Data shown>
<<<<
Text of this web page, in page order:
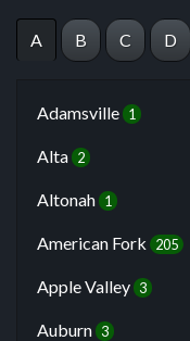
A B C D
Adamsville 1
Alta 2
Altonah 1
American Fork 205
Apple Valley 3
Auburn 3
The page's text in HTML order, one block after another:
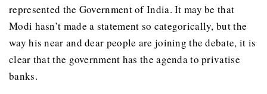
>>>>
Produce the full material again verbatim, with the pictures dropped.

Text of this web page, in page order:
A B C D
Adamsville 1
Alta 2
Altonah 1
American Fork 205
Apple Valley 3
Auburn 3
The page's text in HTML order, one block after another:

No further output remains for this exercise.